Fraunhofer IAPT has started a research project aimed at making recycled thermoplastics more usable in industrial additive manufacturing. The work focuses on reducing scrap and post-processing by replacing static print processes with adaptive control, digital twins and AI-based data analysis. For manufacturers, the relevance lies in turning variable recycled material into a more predictable production resource.
Recycled polymers can reduce material costs and support more sustainable production, but they also introduce variation that conventional 3D printing processes are poorly equipped to handle. Batch-to-batch differences in flow behavior, moisture content and purity can change the way material is extruded or fused during a build. At the same time, each machine develops its own behavior over time through nozzle wear, contamination and other condition-related effects.
Most printers still operate with static G-code. Once the job starts, the system follows a fixed toolpath and fixed parameter set, regardless of what is happening in the process. That approach becomes more vulnerable when recycled feedstock is used. It also becomes harder to manage when production scales from a single printer to a larger printer farm. Fraunhofer IAPT’s project addresses that gap by moving toward closed-loop printing, where sensor data and AI analysis influence the process while the part is being built.
Closed-loop control for variable materials
The central technical shift in the project is from open-loop operation to closed-loop control. In an open-loop process, the printer executes predefined instructions without responding to changes in material quality or machine behavior. In a closed-loop process, observations from the build are fed back into the control system, allowing parameters to be adjusted in real time.
Fraunhofer IAPT is equipping printers with sensors and computer vision to monitor relevant process signals during production. These include layer height, extrusion width, vibration and extrusion behavior. AI algorithms analyze the data while the build is running and adjust variables such as extrusion rate, speed, temperature or laser power.
For recycled thermoplastics, this is especially important because the material itself is less consistent than virgin feedstock. A small change in moisture content or flow behavior can affect layer formation and dimensional accuracy. The same applies to machine-specific effects, such as a worn nozzle that changes extrusion stability. By compensating for these deviations within a print layer, the system is intended to reduce scrap and limit the need for costly correction after printing.
From static files to process knowledge
A second focus of the project is the use of digital twins and structured data management. In many additive manufacturing workflows, important information remains scattered across separate files, such as STL models, G-code, process logs and inspection data. This makes it difficult to learn systematically from each build, especially when results vary because of recycled material or machine condition.
Fraunhofer IAPT aims to link process data, geometry information, slicing parameters and quality metrics within a digital twin. The goal is not only to react to a deviation during a build, but also to build knowledge that can be used in future jobs. Each print, whether successful or not, becomes part of the training data for the system.
In practice, this could help identify better parameter combinations for specific geometries, material qualities and machine states. A printer would not simply repeat a fixed recipe. It would use accumulated process knowledge to select and adapt settings more effectively. For production teams, that matters because recycled material can only become a realistic industrial option if its variability can be understood, documented and controlled.
Scaling the approach to printer farms
The project is also being developed with larger production environments in mind. A control strategy that works on one printer is useful, but industrial additive manufacturing often depends on consistency across multiple machines. Differences between printers can otherwise lead to unstable output, even when the same material and print file are used.

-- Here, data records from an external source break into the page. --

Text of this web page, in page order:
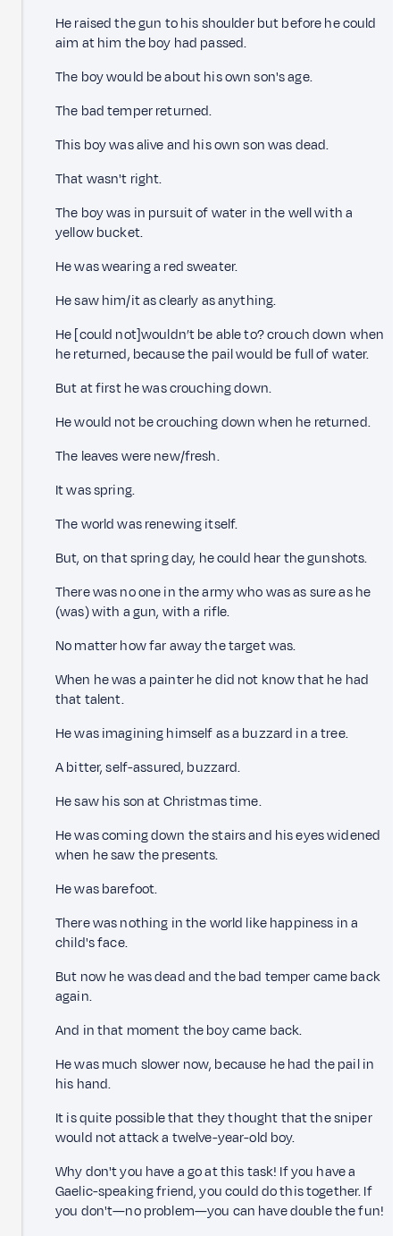
He raised the gun to his shoulder but before he could
aim at him the boy had passed.
The boy would be about his own son's age.
The bad temper returned.
This boy was alive and his own son was dead.
That wasn't right.
The boy was in pursuit of water in the well with a
yellow bucket.
He was wearing a red sweater.
He saw him/it as clearly as anything.
He [could not]wouldn’t be able to? crouch down when
he returned, because the pail would be full of water.
But at first he was crouching down.
He would not be crouching down when he returned.
The leaves were new/fresh.
It was spring.
The world was renewing itself.
But, on that spring day, he could hear the gunshots.
There was no one in the army who was as sure as he
(was) with a gun, with a rifle.
No matter how far away the target was.
When he was a painter he did not know that he had
that talent.
He was imagining himself as a buzzard in a tree.
A bitter, self-assured, buzzard.
He saw his son at Christmas time.
He was coming down the stairs and his eyes widened
when he saw the presents.
He was barefoot.
There was nothing in the world like happiness in a
child's face.
But now he was dead and the bad temper came back
again.
And in that moment the boy came back.
He was much slower now, because he had the pail in
his hand.
It is quite possible that they thought that the sniper
would not attack a twelve-year-old boy.
Why don't you have a go at this task! If you have a
Gaelic-speaking friend, you could do this together. If
you don't—no problem—you can have double the fun!

Fraunhofer IAPT is therefore designing the architecture for printer farms. Edge devices on individual machines handle local monitoring and control, while a central platform collects and aggregates data from all connected systems. This makes it possible to transfer knowledge from one machine to others. If one printer generates useful insight about a particular recycled material, that information can be applied across a wider fleet.

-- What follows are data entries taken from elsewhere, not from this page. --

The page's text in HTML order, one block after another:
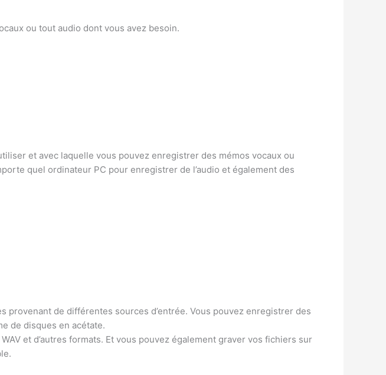
ou tout audio dont vous avez besoin.
et avec laquelle vous pouvez enregistrer des mémos vocaux ou
quel ordinateur PC pour enregistrer de l’audio et également des
provenant de différentes sources d’entrée. Vous pouvez enregistrer des
de disques en acétate.
et d’autres formats. Et vous pouvez également graver vos fichiers sur

This fleet-level approach is important for profitability. As the number of printers grows, static processes can amplify variation instead of controlling it. Centralized learning combined with local real-time control offers a way to improve stability without treating each machine as an isolated unit. It also supports continuous optimization across the production environment, rather than only at the level of individual builds.

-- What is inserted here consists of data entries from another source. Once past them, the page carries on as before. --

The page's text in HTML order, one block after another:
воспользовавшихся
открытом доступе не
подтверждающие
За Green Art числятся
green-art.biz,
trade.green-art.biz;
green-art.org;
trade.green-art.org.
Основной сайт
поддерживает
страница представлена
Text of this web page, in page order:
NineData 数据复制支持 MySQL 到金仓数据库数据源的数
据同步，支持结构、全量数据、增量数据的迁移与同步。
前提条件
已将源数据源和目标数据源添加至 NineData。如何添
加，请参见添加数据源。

Reducing uncertainty in recycled AM
The project addresses a practical barrier that has limited the use of recycled materials in additive manufacturing. According to Fraunhofer IAPT, recycling in AM is not mainly constrained by material availability, but by process uncertainty. Variable feedstock, machine wear and fixed print instructions create a combination that can lead to scrap, dimensional deviations and higher post-processing effort.
Dr. Matthias Brück, Head of the Virtualization Department at Fraunhofer IAPT, describes adaptive, data-driven control as a way to turn these uncertainties into manageable variables. That framing is relevant for manufacturers considering recycled polymers, because sustainability targets alone are not enough to justify production risk. The process must also be economically viable and sufficiently predictable for industrial use.
By combining real-time monitoring, AI-based parameter adjustment, digital twins and structured data management, the project aims to make recycled raw materials a more stable part of the AM chain. If successful, the approach could give companies a clearer route to using recycled thermoplastics in production, from single-machine applications to larger printer farms where repeatability, traceability and cost control are decisive.